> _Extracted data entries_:
★ ★ ★ ★

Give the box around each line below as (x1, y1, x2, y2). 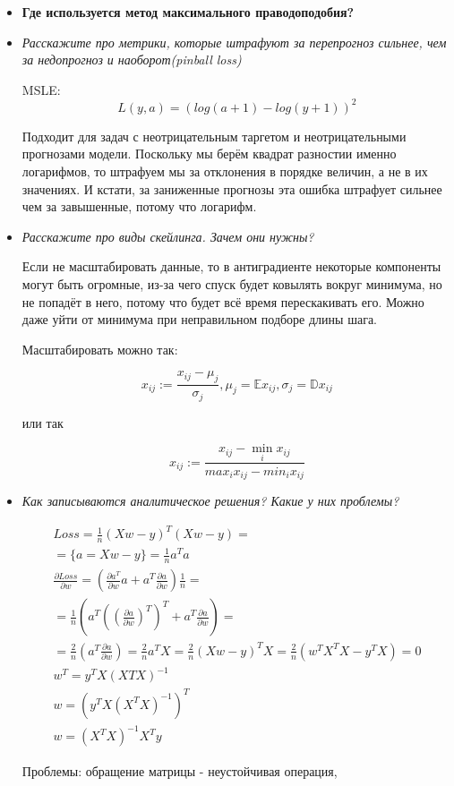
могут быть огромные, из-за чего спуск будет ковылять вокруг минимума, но (21, 275, 442, 294)
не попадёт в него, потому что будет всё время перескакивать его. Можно (21, 292, 424, 311)
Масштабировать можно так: (21, 339, 178, 358)
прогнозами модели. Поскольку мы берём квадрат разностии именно (21, 144, 397, 163)
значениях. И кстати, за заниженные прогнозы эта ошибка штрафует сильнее (21, 179, 442, 198)
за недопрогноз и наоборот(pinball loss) (21, 50, 242, 69)
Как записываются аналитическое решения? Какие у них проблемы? (21, 491, 399, 509)
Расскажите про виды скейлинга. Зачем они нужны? (21, 226, 314, 245)
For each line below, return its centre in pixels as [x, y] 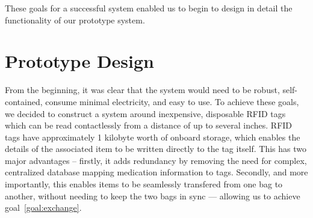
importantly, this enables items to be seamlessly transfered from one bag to [144, 184]
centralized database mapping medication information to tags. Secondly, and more [156, 172]
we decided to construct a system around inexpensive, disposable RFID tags [145, 113]
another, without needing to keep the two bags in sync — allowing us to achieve [153, 195]
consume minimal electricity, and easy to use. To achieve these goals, [172, 101]
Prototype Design [79, 61]
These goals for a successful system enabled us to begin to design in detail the [149, 8]
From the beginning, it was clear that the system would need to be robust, [142, 90]
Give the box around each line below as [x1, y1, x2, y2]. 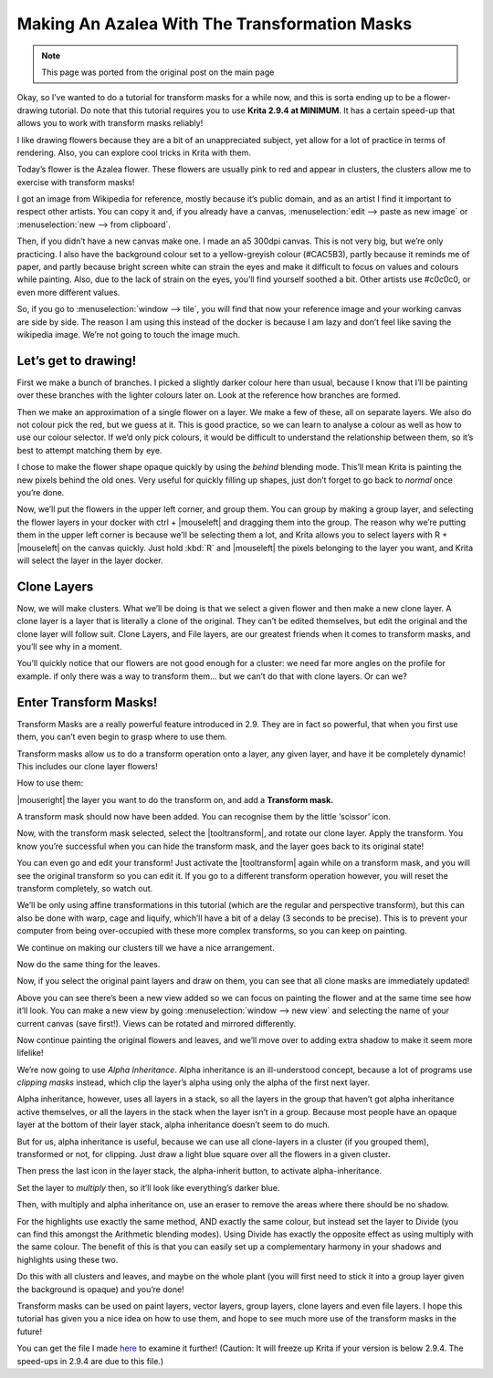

★ ★ ★ ★

> _TASK TO COMPLETE_:
Once the line with "значениях. И кстати, за" is found in the data above, reproduce it and each line after it exactly, through the line with "centralized database mapping". Omit the pictures.

> _ANSWER TO THIS TASK_:
значениях. И кстати, за заниженные прогнозы эта ошибка штрафует сильнее (21, 179, 442, 198)
за недопрогноз и наоборот(pinball loss) (21, 50, 242, 69)
Как записываются аналитическое решения? Какие у них проблемы? (21, 491, 399, 509)
Расскажите про виды скейлинга. Зачем они нужны? (21, 226, 314, 245)
For each line below, return its centre in pixels as [x, y] 
importantly, this enables items to be seamlessly transfered from one bag to [144, 184]
centralized database mapping medication information to tags. Secondly, and more [156, 172]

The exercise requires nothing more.